Extracted records:

:::

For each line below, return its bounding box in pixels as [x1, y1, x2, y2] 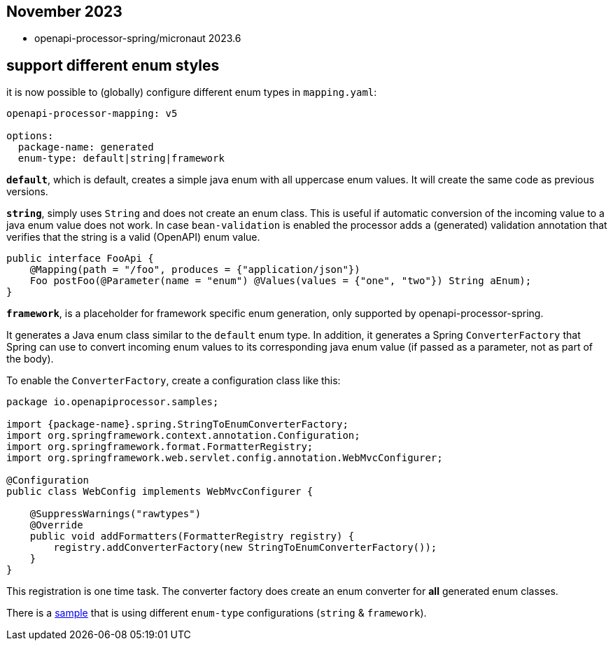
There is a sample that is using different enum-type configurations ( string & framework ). [6, 607, 427, 619]
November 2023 [6, 3, 122, 20]
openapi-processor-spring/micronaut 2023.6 [34, 32, 241, 45]
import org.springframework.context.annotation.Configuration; [6, 430, 360, 442]
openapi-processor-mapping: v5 [6, 108, 178, 120]
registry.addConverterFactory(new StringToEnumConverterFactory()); [53, 542, 437, 554]
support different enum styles [6, 56, 220, 74]
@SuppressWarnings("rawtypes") [29, 508, 202, 520]
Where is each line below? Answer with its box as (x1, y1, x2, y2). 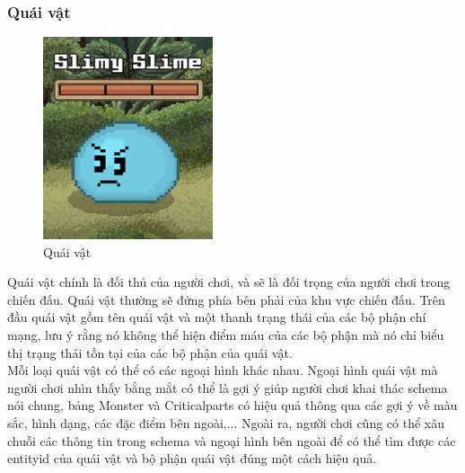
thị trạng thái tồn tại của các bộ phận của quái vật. (7, 343, 293, 361)
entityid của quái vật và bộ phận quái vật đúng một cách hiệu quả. (7, 449, 377, 468)
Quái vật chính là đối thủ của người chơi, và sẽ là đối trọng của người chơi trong (7, 272, 451, 291)
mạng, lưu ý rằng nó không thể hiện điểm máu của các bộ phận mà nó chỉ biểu (7, 325, 444, 344)
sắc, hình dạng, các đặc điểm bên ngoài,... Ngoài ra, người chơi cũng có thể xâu (7, 413, 445, 432)
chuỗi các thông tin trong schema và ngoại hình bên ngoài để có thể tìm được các (7, 431, 456, 450)
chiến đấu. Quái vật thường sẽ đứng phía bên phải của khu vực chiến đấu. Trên (7, 290, 445, 308)
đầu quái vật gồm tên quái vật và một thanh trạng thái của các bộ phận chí (7, 308, 426, 326)
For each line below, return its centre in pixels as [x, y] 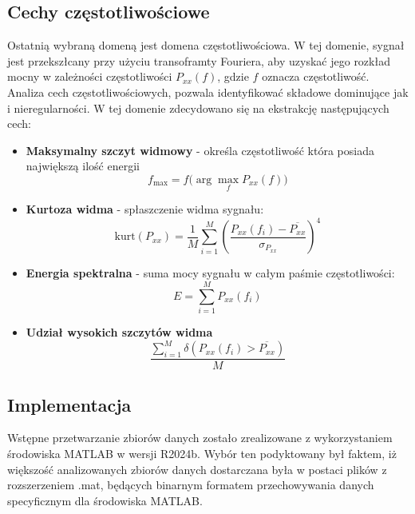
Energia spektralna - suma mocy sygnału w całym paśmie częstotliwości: [210, 273]
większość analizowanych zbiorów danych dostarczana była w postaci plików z [197, 469]
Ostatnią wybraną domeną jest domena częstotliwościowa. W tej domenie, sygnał [206, 45]
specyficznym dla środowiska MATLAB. [105, 500]
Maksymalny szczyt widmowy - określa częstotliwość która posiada [200, 150]
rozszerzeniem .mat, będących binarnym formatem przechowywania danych [191, 485]
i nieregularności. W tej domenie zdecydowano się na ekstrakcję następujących [198, 108]
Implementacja [69, 404]
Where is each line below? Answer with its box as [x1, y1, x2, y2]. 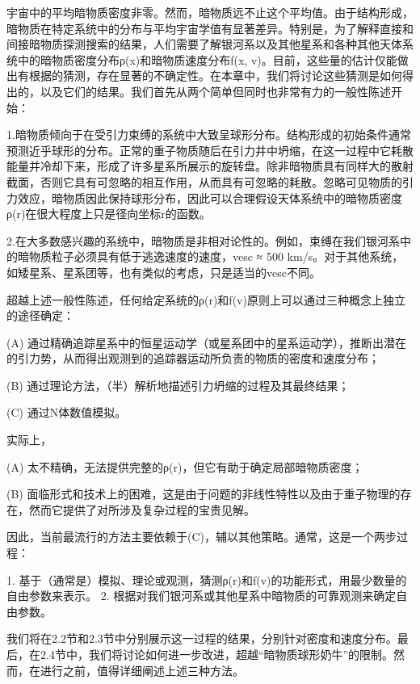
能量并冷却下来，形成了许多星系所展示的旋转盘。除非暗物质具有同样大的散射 [6, 157, 414, 174]
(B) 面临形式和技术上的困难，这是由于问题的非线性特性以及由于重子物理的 [6, 485, 401, 502]
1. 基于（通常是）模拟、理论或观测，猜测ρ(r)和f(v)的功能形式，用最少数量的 [6, 571, 407, 588]
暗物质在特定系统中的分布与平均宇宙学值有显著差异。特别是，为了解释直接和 [6, 19, 414, 36]
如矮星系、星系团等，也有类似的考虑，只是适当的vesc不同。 [6, 263, 321, 280]
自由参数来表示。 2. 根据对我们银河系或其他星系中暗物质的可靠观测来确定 [6, 587, 397, 604]
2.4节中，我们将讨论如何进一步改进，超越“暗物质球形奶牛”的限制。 [40, 646, 394, 662]
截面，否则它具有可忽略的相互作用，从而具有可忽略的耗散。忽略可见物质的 [6, 173, 402, 190]
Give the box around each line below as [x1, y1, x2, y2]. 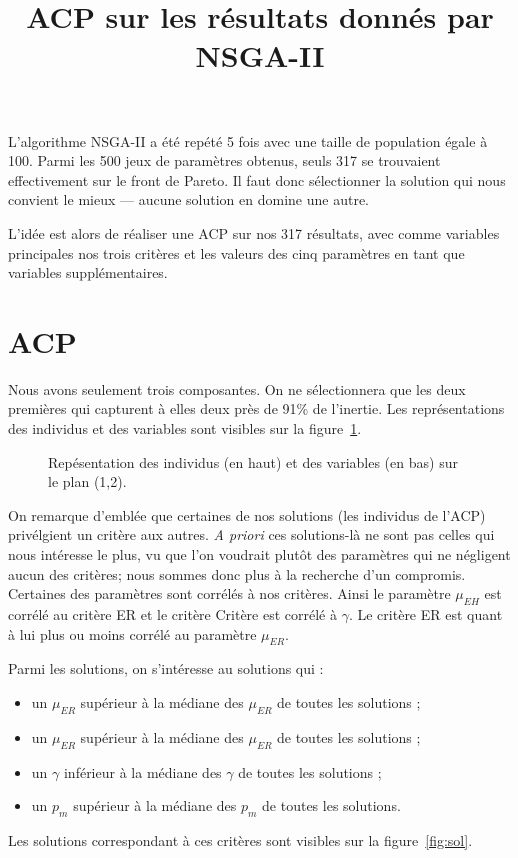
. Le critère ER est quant [348, 603, 503, 624]
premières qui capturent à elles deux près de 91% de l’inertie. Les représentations [8, 398, 505, 419]
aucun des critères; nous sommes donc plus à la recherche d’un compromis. [8, 563, 466, 584]
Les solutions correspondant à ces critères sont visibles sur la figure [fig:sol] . [8, 829, 473, 850]
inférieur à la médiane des [63, 761, 222, 782]
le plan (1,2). [48, 471, 127, 492]
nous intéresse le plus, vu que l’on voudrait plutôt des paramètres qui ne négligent [8, 544, 511, 564]
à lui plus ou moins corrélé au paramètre [8, 623, 257, 644]
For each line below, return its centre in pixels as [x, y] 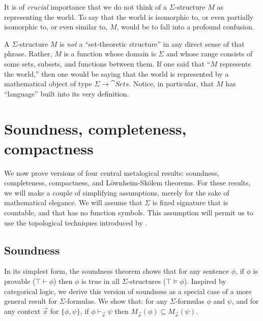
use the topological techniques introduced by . [76, 222]
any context [22, 311]
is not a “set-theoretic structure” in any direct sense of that [152, 43]
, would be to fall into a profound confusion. [185, 27]
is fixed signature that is [190, 202]
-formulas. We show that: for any [116, 301]
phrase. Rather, [28, 54]
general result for [31, 301]
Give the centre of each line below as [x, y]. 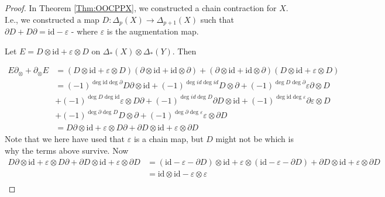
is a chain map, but [169, 139]
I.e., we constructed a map [52, 19]
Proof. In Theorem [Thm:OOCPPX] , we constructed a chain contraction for [141, 8]
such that [217, 19]
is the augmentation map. [153, 31]
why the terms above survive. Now [67, 150]
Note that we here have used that [65, 139]
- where [85, 31]
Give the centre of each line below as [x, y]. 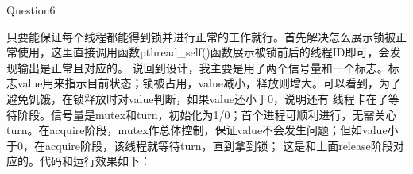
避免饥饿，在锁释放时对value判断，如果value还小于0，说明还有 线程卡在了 [197, 98]
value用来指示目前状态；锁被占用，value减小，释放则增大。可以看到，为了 [209, 83]
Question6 [31, 10]
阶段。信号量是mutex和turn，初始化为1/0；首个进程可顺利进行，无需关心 [207, 114]
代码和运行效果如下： [95, 161]
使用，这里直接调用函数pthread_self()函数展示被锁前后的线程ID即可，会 [203, 52]
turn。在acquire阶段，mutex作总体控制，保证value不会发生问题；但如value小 [203, 130]
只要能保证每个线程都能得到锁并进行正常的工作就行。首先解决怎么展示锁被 [201, 36]
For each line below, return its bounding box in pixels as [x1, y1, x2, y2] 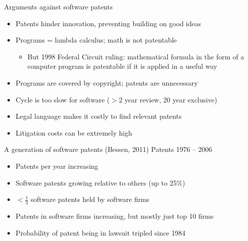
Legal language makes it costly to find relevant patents [15, 111, 182, 121]
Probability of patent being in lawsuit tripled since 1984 [15, 227, 186, 238]
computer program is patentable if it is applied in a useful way [27, 61, 217, 71]
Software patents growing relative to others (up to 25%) [15, 177, 185, 188]
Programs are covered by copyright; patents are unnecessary [15, 77, 198, 88]
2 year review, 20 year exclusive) [119, 94, 217, 104]
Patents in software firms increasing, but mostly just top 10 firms [15, 210, 214, 221]
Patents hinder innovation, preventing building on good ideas [15, 18, 201, 28]
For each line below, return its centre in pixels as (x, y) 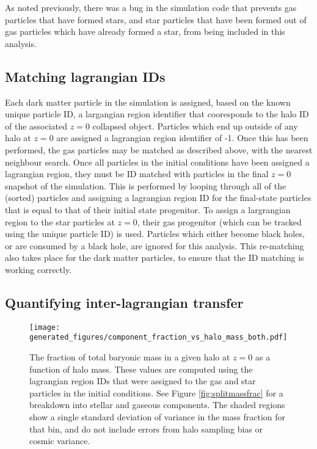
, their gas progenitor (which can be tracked (219, 221)
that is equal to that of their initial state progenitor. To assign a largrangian (148, 209)
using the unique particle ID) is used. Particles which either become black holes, (155, 234)
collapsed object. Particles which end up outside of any (195, 126)
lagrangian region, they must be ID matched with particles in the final (137, 174)
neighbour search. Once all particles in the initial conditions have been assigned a (157, 162)
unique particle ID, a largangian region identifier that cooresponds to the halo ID (157, 114)
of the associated (36, 126)
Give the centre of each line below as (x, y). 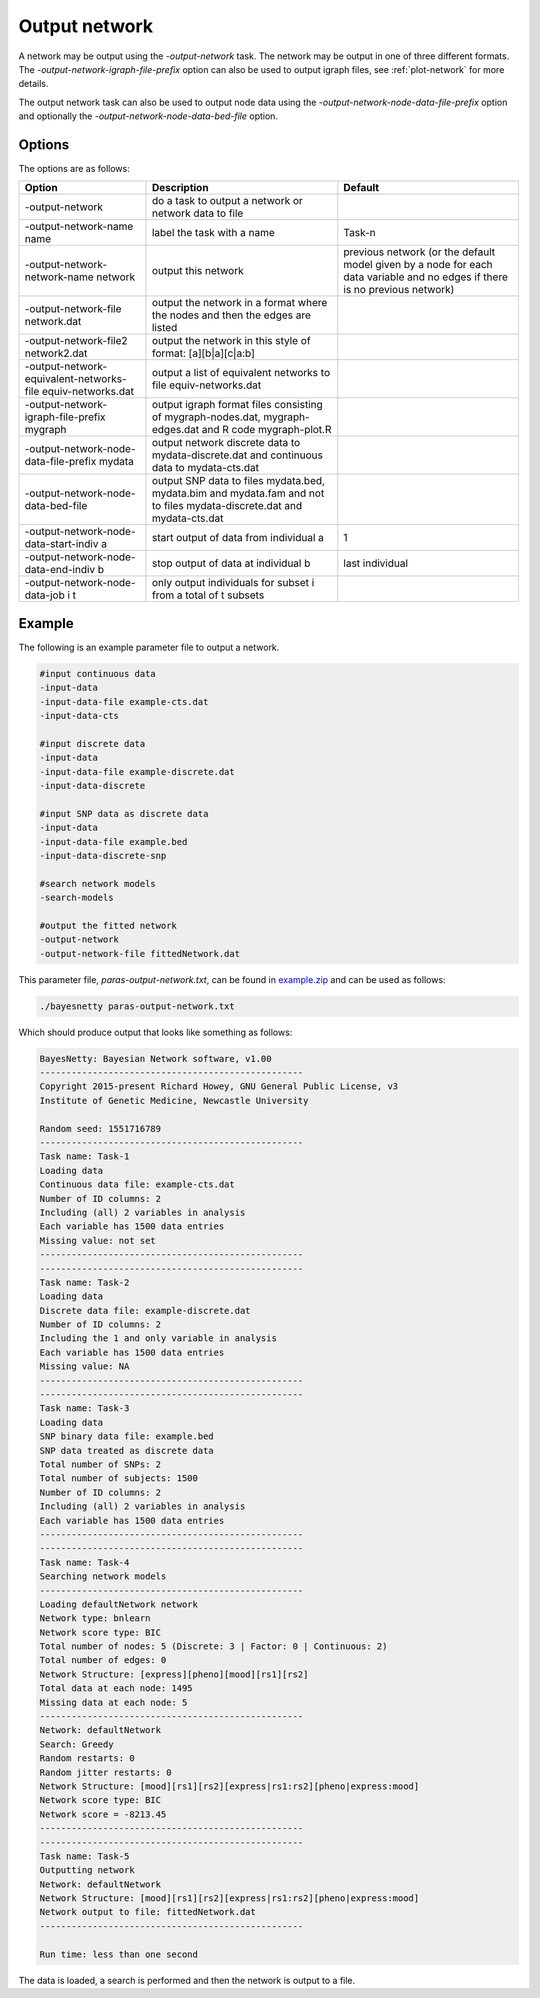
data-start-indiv (61, 544)
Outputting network (87, 1870)
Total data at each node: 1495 (116, 1688)
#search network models (98, 883)
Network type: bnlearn (95, 1618)
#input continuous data (98, 673)
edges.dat (175, 430)
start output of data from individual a (238, 538)
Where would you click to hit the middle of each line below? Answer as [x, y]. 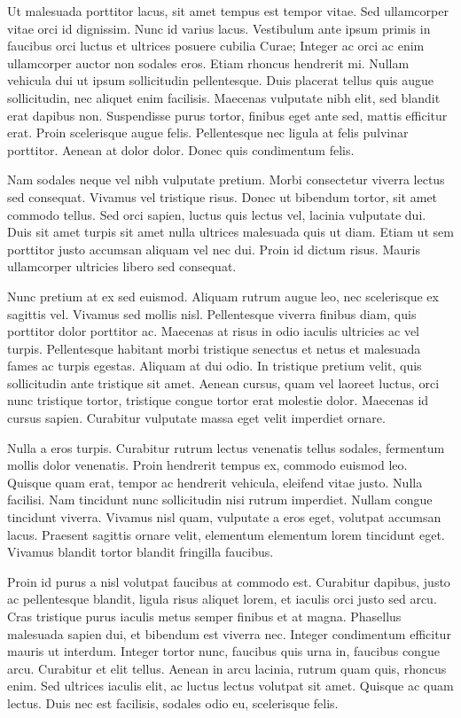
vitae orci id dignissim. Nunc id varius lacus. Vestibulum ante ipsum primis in [219, 28]
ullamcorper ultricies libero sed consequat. [122, 266]
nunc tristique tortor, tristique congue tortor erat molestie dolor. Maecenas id [218, 400]
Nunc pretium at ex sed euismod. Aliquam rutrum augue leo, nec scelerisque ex [223, 296]
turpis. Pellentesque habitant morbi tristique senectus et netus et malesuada [214, 348]
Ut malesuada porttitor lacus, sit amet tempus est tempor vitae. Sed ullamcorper [228, 11]
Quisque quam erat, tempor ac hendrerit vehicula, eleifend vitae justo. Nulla [215, 482]
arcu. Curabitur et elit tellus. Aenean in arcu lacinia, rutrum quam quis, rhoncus [227, 668]
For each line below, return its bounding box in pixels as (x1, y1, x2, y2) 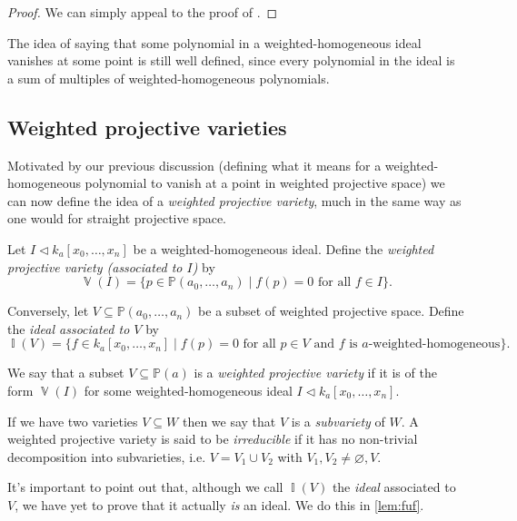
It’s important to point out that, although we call (7, 477, 283, 496)
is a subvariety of (291, 411, 385, 430)
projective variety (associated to (7, 257, 183, 276)
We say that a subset (7, 363, 124, 382)
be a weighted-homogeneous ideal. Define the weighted (133, 239, 434, 258)
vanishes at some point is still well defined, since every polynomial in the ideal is (7, 51, 455, 70)
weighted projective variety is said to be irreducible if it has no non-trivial (7, 429, 418, 448)
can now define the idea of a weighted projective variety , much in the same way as (7, 191, 462, 210)

:::

**Assignment:** Give the number of lines in the records that contain the string "unique", with no other output.

**Exercise response:** 2